Monday, July 29, 2013
Blatche hosts league in hometown Syracuse
By Jared Zwerling
Nets center Andray Blatche with fans at a children's giveaway initiative at Kirk Park in Syracuse, N.Y.
Knicks star Carmelo Anthony might have put his stamp on Syracuse when he won a national championship there in 2003, but his cross-river rival, Andray Blatche, has a deeper-rooted connection to the city.
That was evident this past weekend in Blatche's hometown of Syracuse where last year he received a key to the city. This year he hosted a charity drive and 40-and-over basketball showcase at the local Rescue Mission Kiesewetter, featuring players that helped him become a star at Henninger High School. Some of those included were his HS coaches, Tom Atkins and Erik Saroney, and former local standouts, such as Pop Anderson, Roosevelt “Pony” Bullock, Scott McCarthy, Eddie Mitchell and Howie Trisha.
"It's for the whole Syracuse. That's where I was born and raised," Blatche told ESPNNewYork.com. "I do the 40-and-over league for the older heads that showed me the way when I was growing up -- that were taking care of me and making sure I wasn't in trouble. That's for them."
The event kicked off Friday with a children's giveaway initiative, where school supplies were handed out to several organizations and six different churches in Syracuse. Blatche also made a donation to the local rescue mission, where he played growing up, and was honored for his generosity. That evening, Blatche and his family organized a cookout at a relative's house for locals to stop by and enjoy.

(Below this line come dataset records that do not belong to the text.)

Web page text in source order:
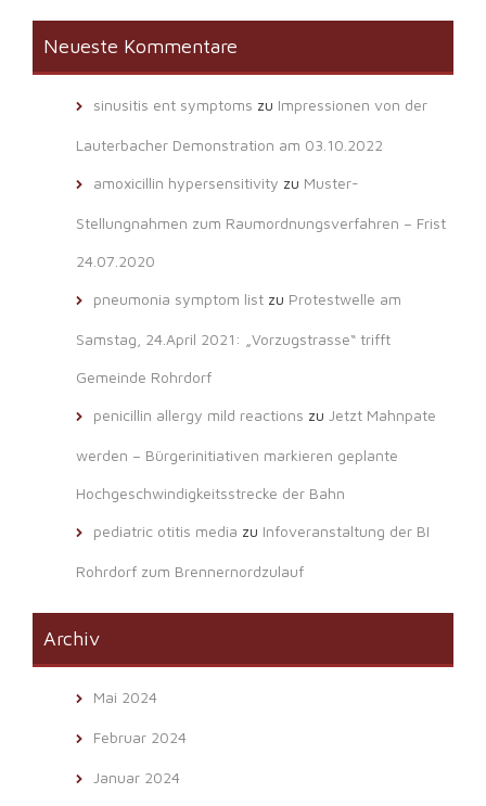
Neueste Kommentare
sinusitis ent symptoms zu Impressionen von der
Lauterbacher Demonstration am 03.10.2022
amoxicillin hypersensitivity zu Muster-
Stellungnahmen zum Raumordnungsverfahren – Frist
24.07.2020
pneumonia symptom list zu Protestwelle am
Samstag, 24.April 2021: „Vorzugstrasse“ trifft
Gemeinde Rohrdorf
penicillin allergy mild reactions zu Jetzt Mahnpate
werden – Bürgerinitiativen markieren geplante
Hochgeschwindigkeitsstrecke der Bahn
pediatric otitis media zu Infoveranstaltung der BI
Rohrdorf zum Brennernordzulauf
Archiv
Mai 2024
Februar 2024
Januar 2024

On Saturday, Blatche put on a special hoops event for about 100 players who make up 10 teams in a local 40-and-over league. Blatche reffed some of the games while mingling with the players, signing autographs and posing for pictures.
"They're guys Andray watched play when he was younger, so now he's supporting them to stay fit and healthy," said his mother, Angela, who heads up his outreach work. "It's to encourage them to continue playing, and that's going to help with the diabetes. He has an uncle who's a diabetic and my sister passed away of cancer, so he always likes to try to keep the health going. He loves giving back. He doesn't do it for the notoriety; he does it because it comes from his heart."
Blatche has now been giving back to the Syracuse community for six years, and he's especially glad to make his second-annual basketball event a bigger part of his foundation. "It means a lot," he said. "That's where I'm from and that's the people that taught me everything I know. There's no place like going back home."
Now that Blatche is in Brooklyn, his hometown couldn't be happier.
"Oh my god, let me tell you. When Andray went to Brooklyn [in 2012], Syracuse was so happy because they got to see him on television more," Angela said. "They got to see the games more, so during the games, they text me, 'Did you see that?' They're just really, really excited to see the games."
"I'm most excited about having a lot of veteran players," he said. "We actually have a great team. I'm excited about having a great season and going to the championship. I really believe that we can make [the Finals]."
Blatche, who has been training with the team, envisions his role being the same as last season. "Coming off the bench being an offensive threat and bringing energy," he said.
Blatche also talked about playing with Garnett, who has been on the other end of a lot trash talking in recent years. "That's going to be a little different from our past history," he said. "He's a grown man, I'm a grown man, we're teammates now and I'm quite sure he has the same mindset as me -- just winning and getting that ring."